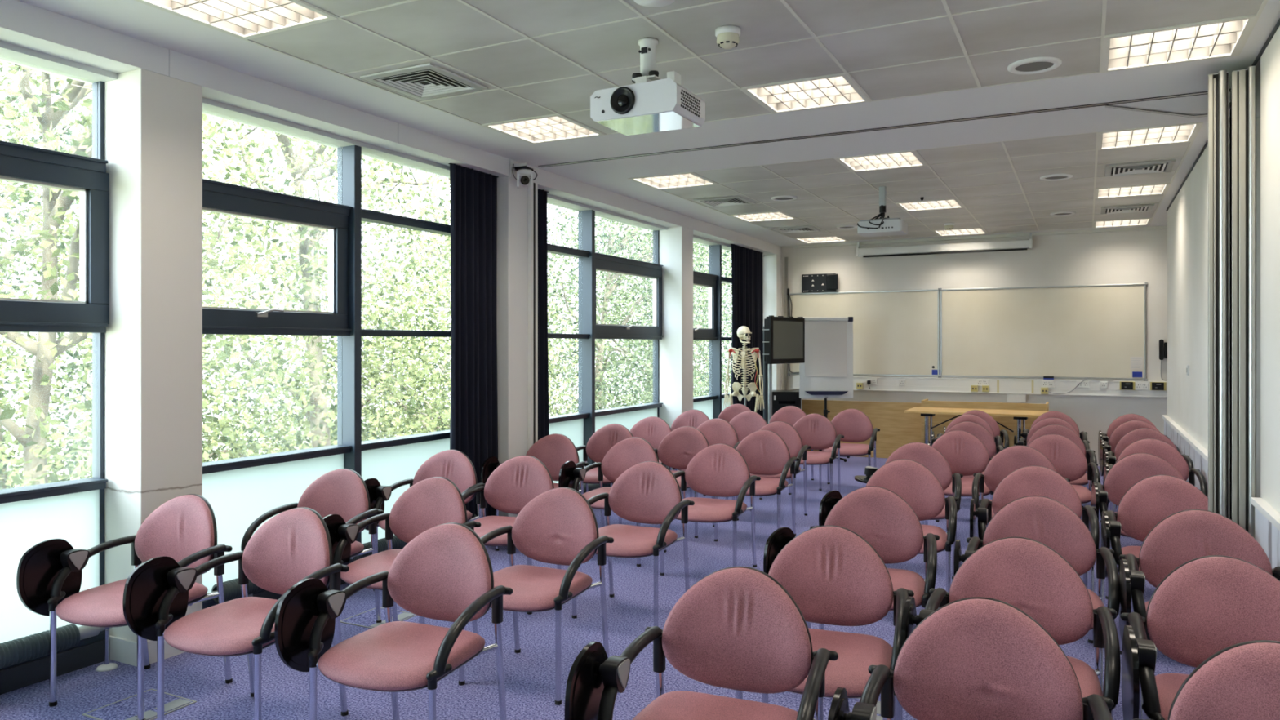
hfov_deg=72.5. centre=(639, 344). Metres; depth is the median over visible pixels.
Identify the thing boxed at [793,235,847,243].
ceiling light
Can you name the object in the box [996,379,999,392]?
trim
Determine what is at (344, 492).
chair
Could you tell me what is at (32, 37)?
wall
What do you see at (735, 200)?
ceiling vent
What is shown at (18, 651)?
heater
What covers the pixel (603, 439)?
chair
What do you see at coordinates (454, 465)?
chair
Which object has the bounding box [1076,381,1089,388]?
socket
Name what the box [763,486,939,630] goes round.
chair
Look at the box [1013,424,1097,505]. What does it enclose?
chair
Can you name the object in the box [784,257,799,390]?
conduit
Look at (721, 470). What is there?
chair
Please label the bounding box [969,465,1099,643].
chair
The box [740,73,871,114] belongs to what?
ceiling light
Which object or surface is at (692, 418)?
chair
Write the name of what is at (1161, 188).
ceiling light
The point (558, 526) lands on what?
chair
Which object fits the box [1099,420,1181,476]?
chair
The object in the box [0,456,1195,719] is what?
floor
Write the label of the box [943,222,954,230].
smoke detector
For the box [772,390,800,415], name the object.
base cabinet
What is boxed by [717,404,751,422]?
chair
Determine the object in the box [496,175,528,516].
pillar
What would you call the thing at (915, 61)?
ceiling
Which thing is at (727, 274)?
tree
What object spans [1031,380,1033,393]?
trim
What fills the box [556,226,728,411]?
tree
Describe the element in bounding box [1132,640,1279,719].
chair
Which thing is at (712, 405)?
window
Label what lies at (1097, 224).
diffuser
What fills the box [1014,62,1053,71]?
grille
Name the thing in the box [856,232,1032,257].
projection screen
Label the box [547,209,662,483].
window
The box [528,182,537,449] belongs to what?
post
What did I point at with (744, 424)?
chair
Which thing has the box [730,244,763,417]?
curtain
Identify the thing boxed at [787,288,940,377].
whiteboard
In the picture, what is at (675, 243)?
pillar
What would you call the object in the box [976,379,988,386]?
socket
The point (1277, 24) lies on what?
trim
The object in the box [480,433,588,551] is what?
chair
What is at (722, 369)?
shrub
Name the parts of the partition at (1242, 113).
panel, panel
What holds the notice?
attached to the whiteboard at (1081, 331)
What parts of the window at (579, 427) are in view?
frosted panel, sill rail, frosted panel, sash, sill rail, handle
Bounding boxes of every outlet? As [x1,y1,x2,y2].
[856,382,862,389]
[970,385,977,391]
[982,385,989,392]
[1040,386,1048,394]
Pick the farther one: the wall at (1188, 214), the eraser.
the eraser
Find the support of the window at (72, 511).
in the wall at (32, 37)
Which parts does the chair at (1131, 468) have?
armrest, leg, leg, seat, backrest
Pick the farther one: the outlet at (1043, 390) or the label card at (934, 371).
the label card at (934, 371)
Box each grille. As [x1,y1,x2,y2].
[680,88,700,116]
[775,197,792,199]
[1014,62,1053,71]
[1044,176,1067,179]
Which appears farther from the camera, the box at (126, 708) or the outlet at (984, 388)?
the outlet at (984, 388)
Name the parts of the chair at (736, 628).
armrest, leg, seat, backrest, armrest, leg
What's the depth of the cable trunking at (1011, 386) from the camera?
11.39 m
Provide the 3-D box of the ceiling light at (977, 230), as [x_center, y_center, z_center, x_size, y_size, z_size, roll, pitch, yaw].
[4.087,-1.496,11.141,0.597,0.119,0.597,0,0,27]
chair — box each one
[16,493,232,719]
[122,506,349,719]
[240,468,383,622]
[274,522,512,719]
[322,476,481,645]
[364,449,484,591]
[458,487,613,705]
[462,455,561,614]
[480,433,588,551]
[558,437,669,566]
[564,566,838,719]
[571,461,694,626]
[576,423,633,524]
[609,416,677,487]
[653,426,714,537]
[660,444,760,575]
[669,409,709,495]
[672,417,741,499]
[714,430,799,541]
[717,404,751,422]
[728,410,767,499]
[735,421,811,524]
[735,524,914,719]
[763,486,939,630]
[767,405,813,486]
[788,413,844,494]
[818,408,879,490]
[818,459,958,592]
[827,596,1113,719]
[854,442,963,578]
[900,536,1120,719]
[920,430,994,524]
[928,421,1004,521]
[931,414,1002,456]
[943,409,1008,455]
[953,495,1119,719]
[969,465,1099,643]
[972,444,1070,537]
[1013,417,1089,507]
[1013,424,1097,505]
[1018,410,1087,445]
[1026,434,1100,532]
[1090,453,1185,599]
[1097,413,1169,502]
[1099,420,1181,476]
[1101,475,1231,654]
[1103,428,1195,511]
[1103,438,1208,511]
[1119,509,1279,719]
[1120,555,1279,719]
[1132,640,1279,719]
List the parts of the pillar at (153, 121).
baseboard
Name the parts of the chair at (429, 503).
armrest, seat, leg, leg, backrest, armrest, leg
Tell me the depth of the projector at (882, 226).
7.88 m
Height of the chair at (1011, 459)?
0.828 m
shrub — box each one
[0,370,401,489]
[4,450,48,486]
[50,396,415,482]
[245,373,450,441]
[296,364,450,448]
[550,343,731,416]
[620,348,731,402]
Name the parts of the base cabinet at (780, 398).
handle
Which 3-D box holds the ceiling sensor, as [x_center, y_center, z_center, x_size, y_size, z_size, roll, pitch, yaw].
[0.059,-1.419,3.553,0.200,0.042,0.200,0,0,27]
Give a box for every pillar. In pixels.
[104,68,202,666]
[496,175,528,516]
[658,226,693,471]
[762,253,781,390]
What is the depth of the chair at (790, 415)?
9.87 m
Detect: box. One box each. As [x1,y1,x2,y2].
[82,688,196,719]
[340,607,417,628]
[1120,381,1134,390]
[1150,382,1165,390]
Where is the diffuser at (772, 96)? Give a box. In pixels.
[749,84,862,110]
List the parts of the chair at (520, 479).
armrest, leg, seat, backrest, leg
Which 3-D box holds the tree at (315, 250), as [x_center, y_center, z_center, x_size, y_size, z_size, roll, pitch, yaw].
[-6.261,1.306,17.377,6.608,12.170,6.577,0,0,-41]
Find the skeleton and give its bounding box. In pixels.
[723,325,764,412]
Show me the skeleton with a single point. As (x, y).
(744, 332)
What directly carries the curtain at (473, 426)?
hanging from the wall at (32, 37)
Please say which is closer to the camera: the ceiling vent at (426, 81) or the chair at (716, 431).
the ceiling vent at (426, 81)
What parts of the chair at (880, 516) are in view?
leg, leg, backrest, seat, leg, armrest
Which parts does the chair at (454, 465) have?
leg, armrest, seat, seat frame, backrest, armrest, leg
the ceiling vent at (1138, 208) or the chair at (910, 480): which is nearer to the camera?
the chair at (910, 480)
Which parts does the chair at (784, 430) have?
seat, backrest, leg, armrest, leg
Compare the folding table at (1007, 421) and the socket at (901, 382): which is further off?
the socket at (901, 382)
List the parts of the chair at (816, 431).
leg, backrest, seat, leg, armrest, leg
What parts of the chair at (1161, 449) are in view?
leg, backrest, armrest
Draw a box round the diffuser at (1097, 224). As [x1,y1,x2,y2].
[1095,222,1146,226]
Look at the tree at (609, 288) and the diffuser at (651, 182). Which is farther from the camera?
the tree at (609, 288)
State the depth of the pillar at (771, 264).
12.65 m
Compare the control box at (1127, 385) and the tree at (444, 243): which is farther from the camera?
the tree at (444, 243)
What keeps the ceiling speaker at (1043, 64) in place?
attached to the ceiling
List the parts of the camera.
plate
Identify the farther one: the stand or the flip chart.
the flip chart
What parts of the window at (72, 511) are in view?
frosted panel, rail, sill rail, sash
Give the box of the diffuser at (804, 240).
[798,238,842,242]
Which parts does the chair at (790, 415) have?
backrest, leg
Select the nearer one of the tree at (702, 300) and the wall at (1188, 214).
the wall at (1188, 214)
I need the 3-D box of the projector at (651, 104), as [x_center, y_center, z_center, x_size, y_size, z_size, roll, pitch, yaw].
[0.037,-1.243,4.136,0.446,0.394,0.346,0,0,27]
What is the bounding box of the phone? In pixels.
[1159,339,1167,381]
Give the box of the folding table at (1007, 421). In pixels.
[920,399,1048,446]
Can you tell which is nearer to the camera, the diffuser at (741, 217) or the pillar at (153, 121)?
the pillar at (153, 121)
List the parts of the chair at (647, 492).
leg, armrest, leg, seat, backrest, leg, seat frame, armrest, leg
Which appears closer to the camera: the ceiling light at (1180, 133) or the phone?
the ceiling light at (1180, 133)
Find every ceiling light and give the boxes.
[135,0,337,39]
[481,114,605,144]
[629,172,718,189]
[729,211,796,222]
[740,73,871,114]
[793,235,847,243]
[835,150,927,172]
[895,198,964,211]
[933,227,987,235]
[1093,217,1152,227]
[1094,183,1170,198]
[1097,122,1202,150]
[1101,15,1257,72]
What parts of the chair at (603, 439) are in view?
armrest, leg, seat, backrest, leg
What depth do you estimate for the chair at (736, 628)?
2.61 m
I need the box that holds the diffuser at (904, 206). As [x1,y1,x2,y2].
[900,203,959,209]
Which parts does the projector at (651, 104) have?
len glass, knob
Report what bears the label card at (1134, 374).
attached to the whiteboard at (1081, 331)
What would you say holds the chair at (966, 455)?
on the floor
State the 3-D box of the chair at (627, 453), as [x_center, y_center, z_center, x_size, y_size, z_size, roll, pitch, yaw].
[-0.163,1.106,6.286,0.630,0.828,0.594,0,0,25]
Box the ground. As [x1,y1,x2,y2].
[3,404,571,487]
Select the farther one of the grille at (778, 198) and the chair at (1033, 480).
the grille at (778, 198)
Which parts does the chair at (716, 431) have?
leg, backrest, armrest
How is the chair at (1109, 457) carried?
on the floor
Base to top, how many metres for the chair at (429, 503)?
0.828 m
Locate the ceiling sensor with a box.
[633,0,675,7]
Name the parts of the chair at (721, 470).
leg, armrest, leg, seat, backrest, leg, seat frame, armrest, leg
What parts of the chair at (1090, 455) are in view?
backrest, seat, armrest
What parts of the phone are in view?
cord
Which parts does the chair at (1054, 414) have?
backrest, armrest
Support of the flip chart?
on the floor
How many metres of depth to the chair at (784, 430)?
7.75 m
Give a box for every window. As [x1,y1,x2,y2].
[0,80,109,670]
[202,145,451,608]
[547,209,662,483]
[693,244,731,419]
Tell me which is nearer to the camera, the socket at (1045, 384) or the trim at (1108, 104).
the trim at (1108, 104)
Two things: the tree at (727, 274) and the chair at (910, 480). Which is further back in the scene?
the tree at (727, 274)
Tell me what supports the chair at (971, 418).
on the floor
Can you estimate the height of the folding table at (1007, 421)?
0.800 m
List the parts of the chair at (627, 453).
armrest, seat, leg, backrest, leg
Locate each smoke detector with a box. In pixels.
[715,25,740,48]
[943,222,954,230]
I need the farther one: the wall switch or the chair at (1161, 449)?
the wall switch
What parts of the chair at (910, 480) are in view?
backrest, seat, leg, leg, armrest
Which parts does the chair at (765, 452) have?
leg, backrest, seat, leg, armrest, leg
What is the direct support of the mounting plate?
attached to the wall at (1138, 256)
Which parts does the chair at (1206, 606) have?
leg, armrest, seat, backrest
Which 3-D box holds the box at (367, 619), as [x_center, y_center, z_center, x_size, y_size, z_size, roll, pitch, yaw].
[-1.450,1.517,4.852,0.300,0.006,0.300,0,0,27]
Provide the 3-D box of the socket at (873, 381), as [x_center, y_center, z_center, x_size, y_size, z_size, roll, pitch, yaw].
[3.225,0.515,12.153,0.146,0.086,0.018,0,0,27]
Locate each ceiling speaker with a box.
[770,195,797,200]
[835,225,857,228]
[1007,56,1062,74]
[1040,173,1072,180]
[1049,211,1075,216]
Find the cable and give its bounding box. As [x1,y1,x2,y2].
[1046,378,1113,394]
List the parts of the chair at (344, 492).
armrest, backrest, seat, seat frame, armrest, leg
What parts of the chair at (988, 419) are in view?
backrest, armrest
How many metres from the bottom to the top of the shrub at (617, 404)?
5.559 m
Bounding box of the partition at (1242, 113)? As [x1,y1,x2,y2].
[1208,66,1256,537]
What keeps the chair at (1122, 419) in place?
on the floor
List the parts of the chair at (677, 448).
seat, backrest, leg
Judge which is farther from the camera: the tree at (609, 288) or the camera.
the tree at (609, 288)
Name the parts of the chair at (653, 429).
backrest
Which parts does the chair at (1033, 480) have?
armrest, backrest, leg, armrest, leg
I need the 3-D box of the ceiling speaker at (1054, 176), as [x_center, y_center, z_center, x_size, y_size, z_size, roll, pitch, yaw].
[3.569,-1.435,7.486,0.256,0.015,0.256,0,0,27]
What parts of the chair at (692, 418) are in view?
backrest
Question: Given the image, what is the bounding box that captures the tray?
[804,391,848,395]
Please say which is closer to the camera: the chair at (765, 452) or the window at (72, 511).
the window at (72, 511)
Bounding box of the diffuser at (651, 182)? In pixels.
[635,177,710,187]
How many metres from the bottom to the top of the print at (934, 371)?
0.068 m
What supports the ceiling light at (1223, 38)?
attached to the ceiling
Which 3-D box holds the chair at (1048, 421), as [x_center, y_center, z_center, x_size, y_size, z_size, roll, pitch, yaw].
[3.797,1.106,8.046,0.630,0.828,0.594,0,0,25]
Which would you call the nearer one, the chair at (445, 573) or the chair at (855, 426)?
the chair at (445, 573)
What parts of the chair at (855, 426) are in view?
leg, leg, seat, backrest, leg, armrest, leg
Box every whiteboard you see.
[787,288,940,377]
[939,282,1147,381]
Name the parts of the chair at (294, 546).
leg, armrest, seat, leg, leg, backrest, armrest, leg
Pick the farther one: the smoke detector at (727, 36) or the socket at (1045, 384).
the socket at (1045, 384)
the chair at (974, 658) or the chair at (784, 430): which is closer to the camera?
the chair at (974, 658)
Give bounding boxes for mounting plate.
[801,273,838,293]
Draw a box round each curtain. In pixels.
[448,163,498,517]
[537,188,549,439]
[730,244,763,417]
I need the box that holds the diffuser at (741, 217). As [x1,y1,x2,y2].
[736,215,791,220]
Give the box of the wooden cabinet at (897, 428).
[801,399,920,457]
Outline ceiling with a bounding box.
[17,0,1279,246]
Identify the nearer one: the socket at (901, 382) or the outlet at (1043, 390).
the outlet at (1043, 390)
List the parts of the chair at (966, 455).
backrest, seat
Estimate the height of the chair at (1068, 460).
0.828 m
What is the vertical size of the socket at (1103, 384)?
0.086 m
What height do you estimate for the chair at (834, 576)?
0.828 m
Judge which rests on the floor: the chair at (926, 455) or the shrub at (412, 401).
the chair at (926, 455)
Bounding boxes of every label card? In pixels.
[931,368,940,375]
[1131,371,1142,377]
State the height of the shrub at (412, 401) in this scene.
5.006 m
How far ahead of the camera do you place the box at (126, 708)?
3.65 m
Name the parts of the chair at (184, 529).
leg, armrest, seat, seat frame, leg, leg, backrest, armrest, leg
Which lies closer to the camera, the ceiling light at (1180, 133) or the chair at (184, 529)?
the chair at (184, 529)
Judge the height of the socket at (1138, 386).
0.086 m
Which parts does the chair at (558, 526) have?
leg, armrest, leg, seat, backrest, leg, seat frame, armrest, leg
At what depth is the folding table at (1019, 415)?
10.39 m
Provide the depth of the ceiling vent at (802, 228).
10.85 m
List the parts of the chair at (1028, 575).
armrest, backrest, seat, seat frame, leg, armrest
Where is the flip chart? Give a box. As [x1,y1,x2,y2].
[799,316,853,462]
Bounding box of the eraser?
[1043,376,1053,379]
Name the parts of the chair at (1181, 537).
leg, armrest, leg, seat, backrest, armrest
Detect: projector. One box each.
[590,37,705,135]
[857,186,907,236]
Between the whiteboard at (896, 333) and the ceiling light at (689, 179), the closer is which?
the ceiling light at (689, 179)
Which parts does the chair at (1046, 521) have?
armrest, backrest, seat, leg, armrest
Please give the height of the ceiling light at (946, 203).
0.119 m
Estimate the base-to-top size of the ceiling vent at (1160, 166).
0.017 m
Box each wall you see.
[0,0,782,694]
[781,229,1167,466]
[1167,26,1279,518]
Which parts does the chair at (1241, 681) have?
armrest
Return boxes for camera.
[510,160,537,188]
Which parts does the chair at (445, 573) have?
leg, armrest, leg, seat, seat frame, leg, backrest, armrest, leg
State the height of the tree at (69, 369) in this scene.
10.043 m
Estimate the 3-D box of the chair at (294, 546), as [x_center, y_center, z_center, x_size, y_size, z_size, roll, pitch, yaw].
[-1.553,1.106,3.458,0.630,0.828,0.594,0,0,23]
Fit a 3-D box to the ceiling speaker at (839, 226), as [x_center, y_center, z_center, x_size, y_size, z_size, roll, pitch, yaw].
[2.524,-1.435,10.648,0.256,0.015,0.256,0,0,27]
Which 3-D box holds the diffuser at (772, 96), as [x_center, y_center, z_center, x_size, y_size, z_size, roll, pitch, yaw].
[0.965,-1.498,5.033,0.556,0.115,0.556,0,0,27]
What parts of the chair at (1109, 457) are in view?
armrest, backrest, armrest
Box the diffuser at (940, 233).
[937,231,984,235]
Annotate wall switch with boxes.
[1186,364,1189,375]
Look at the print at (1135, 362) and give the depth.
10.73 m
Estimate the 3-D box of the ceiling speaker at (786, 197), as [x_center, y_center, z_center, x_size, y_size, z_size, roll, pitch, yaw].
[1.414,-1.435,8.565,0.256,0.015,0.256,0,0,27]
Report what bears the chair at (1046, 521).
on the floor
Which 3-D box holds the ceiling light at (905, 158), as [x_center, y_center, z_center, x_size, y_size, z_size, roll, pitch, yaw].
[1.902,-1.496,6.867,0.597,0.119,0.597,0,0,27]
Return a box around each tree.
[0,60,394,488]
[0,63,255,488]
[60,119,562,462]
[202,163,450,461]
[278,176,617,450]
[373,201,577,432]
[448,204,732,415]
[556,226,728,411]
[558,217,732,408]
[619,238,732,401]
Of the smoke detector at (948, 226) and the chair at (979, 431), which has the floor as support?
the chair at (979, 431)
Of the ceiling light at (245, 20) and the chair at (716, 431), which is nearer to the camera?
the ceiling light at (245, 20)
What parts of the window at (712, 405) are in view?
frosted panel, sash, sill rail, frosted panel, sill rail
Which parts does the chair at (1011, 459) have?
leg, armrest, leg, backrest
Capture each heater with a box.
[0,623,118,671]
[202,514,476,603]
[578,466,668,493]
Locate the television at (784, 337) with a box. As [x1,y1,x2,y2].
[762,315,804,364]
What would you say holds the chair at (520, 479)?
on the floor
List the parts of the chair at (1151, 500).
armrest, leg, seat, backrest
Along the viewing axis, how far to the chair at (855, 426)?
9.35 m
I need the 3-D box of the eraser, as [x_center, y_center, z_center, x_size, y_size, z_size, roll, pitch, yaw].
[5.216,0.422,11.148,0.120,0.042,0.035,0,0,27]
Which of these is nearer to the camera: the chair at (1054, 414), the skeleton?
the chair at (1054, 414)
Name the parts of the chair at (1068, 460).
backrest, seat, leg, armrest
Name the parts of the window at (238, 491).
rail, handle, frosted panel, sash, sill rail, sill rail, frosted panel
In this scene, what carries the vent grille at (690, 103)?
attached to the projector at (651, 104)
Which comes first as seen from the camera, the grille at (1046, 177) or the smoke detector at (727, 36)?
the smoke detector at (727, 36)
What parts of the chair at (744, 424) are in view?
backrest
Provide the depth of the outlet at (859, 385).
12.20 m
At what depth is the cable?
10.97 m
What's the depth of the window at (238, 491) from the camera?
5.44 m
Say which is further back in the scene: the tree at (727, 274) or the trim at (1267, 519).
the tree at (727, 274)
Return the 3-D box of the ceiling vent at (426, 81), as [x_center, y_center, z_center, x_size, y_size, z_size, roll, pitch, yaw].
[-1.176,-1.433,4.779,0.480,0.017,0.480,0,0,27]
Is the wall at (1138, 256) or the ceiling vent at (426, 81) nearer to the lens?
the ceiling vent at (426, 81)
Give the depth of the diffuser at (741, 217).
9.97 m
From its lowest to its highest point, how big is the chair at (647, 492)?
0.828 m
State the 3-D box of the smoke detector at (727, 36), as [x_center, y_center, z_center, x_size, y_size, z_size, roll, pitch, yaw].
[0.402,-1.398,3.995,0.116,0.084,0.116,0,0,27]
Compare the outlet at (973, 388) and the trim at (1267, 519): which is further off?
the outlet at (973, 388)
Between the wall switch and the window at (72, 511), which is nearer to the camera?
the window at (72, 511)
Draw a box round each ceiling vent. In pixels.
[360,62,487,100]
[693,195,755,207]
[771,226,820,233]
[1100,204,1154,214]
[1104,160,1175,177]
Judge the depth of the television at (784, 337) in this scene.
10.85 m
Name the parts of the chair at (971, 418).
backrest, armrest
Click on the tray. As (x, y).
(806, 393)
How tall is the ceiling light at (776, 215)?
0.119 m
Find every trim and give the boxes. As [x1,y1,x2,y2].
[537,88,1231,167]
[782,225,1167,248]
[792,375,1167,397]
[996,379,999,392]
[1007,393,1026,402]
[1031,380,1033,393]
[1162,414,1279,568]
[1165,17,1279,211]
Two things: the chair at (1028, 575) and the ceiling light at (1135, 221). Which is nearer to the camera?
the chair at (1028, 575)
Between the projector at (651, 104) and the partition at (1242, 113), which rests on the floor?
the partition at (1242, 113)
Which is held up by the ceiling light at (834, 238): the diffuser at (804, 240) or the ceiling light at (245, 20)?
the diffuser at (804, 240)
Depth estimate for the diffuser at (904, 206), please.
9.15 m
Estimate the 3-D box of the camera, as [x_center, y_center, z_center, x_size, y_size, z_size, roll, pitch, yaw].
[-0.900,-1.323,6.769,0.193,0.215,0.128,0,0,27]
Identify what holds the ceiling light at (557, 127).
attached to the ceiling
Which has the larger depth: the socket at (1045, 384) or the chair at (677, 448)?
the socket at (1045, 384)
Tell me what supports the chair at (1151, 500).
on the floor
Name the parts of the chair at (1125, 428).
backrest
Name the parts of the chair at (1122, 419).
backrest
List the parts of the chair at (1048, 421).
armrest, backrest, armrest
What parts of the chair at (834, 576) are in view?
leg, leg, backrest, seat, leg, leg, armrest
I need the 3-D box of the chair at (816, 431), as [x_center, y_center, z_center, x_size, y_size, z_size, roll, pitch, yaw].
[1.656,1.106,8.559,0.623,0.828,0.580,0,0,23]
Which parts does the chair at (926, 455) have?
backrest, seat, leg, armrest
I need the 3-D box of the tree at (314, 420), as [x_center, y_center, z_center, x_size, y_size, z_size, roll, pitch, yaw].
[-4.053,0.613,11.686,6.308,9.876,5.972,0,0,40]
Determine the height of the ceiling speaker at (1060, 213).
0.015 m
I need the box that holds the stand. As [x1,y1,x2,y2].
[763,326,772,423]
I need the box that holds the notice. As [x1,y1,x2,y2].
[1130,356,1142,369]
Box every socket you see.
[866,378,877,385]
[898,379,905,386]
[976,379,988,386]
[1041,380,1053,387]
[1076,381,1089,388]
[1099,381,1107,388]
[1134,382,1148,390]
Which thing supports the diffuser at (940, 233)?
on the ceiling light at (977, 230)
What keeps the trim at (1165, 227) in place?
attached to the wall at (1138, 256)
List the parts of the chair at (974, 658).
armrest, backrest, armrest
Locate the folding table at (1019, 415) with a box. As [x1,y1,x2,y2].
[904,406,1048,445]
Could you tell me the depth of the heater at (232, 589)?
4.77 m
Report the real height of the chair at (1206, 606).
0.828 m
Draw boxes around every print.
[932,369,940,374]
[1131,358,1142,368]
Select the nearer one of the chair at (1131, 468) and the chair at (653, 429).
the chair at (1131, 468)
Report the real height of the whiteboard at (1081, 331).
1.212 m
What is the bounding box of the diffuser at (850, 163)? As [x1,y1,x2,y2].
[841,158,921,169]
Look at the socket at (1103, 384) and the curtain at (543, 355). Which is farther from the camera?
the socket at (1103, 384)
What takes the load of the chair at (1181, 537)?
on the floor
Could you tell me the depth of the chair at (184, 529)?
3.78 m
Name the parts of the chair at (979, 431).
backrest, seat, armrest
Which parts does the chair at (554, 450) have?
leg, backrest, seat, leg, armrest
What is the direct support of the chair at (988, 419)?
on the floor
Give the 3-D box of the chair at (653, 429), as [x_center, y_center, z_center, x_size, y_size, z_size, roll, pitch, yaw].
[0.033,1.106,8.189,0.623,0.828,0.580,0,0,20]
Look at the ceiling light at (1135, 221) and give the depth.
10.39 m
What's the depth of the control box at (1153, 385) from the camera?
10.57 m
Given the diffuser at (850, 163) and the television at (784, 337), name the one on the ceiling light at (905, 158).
· · · · ·
● **What to do**:
Please copy the lines in the records above between the one holding "What parts of the chair at (603, 439)" and the one holding "[3,404,571,487]", inclusive, exactly and with no other line.

● **Exercise solution**:
What parts of the chair at (603, 439) are in view?
armrest, leg, seat, backrest, leg
What depth do you estimate for the chair at (736, 628)?
2.61 m
I need the box that holds the diffuser at (904, 206). As [x1,y1,x2,y2].
[900,203,959,209]
Which parts does the projector at (651, 104) have?
len glass, knob
Report what bears the label card at (1134, 374).
attached to the whiteboard at (1081, 331)
What would you say holds the chair at (966, 455)?
on the floor
State the 3-D box of the chair at (627, 453), as [x_center, y_center, z_center, x_size, y_size, z_size, roll, pitch, yaw].
[-0.163,1.106,6.286,0.630,0.828,0.594,0,0,25]
Box the ground. As [x1,y1,x2,y2].
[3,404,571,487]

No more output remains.